_What you should do_
The reply should contain every entry exactly as given, with no pictures in it.

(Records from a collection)
▬▬▬▬▬▬▬▬▬▬

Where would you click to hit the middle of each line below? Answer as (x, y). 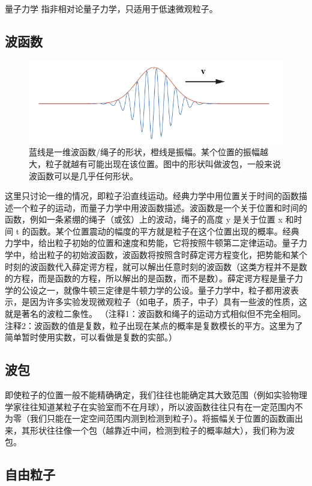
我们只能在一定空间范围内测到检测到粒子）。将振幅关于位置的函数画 (162, 418)
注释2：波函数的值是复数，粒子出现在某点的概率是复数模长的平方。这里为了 (154, 325)
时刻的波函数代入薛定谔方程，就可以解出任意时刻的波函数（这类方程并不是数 (156, 266)
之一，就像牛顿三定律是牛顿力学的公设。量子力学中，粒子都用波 (164, 290)
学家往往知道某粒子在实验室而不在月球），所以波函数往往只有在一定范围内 (150, 406)
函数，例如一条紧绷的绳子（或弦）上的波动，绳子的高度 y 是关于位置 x (144, 219)
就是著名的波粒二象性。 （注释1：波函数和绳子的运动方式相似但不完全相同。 (155, 314)
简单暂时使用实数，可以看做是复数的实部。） (91, 337)

▬▬▬▬▬▬▬▬▬▬

_Answer to the problem_
Where would you click to hit the middle of each line below? Answer as (x, y). 
我们只能在一定空间范围内测到检测到粒子）。将振幅关于位置的函数画 (162, 418)
注释2：波函数的值是复数，粒子出现在某点的概率是复数模长的平方。这里为了 (154, 325)
时刻的波函数代入薛定谔方程，就可以解出任意时刻的波函数（这类方程并不是数 (156, 266)
之一，就像牛顿三定律是牛顿力学的公设。量子力学中，粒子都用波 (164, 290)
学家往往知道某粒子在实验室而不在月球），所以波函数往往只有在一定范围内 (150, 406)
函数，例如一条紧绷的绳子（或弦）上的波动，绳子的高度 y 是关于位置 x (144, 219)
就是著名的波粒二象性。 （注释1：波函数和绳子的运动方式相似但不完全相同。 (155, 314)
简单暂时使用实数，可以看做是复数的实部。） (91, 337)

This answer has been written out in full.